* **WORK INSTRUCTION**
Take the entries that follow and write each one out exactly.

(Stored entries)
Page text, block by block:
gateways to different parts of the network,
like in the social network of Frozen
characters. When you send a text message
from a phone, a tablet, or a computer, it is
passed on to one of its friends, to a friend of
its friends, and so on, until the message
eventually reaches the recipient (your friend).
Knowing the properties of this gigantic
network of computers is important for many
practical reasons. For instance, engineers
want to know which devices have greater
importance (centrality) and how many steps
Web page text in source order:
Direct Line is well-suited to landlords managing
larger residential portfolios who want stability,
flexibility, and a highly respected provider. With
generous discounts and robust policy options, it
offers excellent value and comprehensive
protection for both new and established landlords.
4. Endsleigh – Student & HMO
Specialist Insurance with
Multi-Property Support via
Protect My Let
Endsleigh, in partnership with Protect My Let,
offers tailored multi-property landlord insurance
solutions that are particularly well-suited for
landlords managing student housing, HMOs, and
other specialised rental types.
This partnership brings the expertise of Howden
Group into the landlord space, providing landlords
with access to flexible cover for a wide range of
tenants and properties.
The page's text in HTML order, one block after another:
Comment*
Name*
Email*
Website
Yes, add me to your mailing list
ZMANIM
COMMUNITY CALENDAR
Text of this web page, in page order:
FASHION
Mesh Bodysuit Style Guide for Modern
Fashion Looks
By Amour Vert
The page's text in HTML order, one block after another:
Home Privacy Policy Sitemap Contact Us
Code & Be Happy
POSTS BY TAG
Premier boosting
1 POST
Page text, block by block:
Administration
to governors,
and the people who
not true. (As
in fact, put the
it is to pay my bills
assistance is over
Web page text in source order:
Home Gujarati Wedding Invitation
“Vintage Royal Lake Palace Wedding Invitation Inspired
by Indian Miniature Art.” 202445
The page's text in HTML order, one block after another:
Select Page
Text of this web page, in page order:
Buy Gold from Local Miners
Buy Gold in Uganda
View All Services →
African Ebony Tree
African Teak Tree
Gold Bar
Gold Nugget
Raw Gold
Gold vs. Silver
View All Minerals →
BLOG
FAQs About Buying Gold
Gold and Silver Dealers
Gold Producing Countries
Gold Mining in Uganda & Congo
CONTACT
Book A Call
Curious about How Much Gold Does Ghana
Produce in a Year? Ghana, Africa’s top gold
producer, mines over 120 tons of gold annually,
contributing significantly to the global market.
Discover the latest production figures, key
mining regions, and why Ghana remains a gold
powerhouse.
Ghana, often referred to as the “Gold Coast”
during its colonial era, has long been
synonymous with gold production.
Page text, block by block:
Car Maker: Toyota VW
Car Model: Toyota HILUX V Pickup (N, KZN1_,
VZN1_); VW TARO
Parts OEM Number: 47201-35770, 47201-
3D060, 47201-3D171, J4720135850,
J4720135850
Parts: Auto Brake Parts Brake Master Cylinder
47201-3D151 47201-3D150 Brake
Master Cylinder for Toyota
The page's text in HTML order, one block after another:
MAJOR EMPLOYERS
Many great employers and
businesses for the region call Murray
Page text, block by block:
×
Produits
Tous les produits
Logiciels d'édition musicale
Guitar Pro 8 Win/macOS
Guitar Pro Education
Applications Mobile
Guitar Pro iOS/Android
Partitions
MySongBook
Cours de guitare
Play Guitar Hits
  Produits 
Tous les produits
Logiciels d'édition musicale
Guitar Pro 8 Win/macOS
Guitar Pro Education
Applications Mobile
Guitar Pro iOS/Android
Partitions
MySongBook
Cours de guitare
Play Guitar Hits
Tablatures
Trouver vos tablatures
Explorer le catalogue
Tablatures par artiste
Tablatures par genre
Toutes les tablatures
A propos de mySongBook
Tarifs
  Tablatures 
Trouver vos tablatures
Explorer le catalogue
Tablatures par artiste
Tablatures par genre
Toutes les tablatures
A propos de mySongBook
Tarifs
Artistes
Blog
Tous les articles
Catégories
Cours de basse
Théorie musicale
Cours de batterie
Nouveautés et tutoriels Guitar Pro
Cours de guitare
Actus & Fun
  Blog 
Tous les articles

* **ANSWER TO THE PROBLEM**
Page text, block by block:
gateways to different parts of the network,
like in the social network of Frozen
characters. When you send a text message
from a phone, a tablet, or a computer, it is
passed on to one of its friends, to a friend of
its friends, and so on, until the message
eventually reaches the recipient (your friend).
Knowing the properties of this gigantic
network of computers is important for many
practical reasons. For instance, engineers
want to know which devices have greater
importance (centrality) and how many steps
Web page text in source order:
Direct Line is well-suited to landlords managing
larger residential portfolios who want stability,
flexibility, and a highly respected provider. With
generous discounts and robust policy options, it
offers excellent value and comprehensive
protection for both new and established landlords.
4. Endsleigh – Student & HMO
Specialist Insurance with
Multi-Property Support via
Protect My Let
Endsleigh, in partnership with Protect My Let,
offers tailored multi-property landlord insurance
solutions that are particularly well-suited for
landlords managing student housing, HMOs, and
other specialised rental types.
This partnership brings the expertise of Howden
Group into the landlord space, providing landlords
with access to flexible cover for a wide range of
tenants and properties.
The page's text in HTML order, one block after another:
Comment*
Name*
Email*
Website
Yes, add me to your mailing list
ZMANIM
COMMUNITY CALENDAR
Text of this web page, in page order:
FASHION
Mesh Bodysuit Style Guide for Modern
Fashion Looks
By Amour Vert
The page's text in HTML order, one block after another:
Home Privacy Policy Sitemap Contact Us
Code & Be Happy
POSTS BY TAG
Premier boosting
1 POST
Page text, block by block:
Administration
to governors,
and the people who
not true. (As
in fact, put the
it is to pay my bills
assistance is over
Web page text in source order:
Home Gujarati Wedding Invitation
“Vintage Royal Lake Palace Wedding Invitation Inspired
by Indian Miniature Art.” 202445
The page's text in HTML order, one block after another:
Select Page
Text of this web page, in page order:
Buy Gold from Local Miners
Buy Gold in Uganda
View All Services →
African Ebony Tree
African Teak Tree
Gold Bar
Gold Nugget
Raw Gold
Gold vs. Silver
View All Minerals →
BLOG
FAQs About Buying Gold
Gold and Silver Dealers
Gold Producing Countries
Gold Mining in Uganda & Congo
CONTACT
Book A Call
Curious about How Much Gold Does Ghana
Produce in a Year? Ghana, Africa’s top gold
producer, mines over 120 tons of gold annually,
contributing significantly to the global market.
Discover the latest production figures, key
mining regions, and why Ghana remains a gold
powerhouse.
Ghana, often referred to as the “Gold Coast”
during its colonial era, has long been
synonymous with gold production.
Page text, block by block:
Car Maker: Toyota VW
Car Model: Toyota HILUX V Pickup (N, KZN1_,
VZN1_); VW TARO
Parts OEM Number: 47201-35770, 47201-
3D060, 47201-3D171, J4720135850,
J4720135850
Parts: Auto Brake Parts Brake Master Cylinder
47201-3D151 47201-3D150 Brake
Master Cylinder for Toyota
The page's text in HTML order, one block after another:
MAJOR EMPLOYERS
Many great employers and
businesses for the region call Murray
Page text, block by block:
×
Produits
Tous les produits
Logiciels d'édition musicale
Guitar Pro 8 Win/macOS
Guitar Pro Education
Applications Mobile
Guitar Pro iOS/Android
Partitions
MySongBook
Cours de guitare
Play Guitar Hits
  Produits 
Tous les produits
Logiciels d'édition musicale
Guitar Pro 8 Win/macOS
Guitar Pro Education
Applications Mobile
Guitar Pro iOS/Android
Partitions
MySongBook
Cours de guitare
Play Guitar Hits
Tablatures
Trouver vos tablatures
Explorer le catalogue
Tablatures par artiste
Tablatures par genre
Toutes les tablatures
A propos de mySongBook
Tarifs
  Tablatures 
Trouver vos tablatures
Explorer le catalogue
Tablatures par artiste
Tablatures par genre
Toutes les tablatures
A propos de mySongBook
Tarifs
Artistes
Blog
Tous les articles
Catégories
Cours de basse
Théorie musicale
Cours de batterie
Nouveautés et tutoriels Guitar Pro
Cours de guitare
Actus & Fun
  Blog 
Tous les articles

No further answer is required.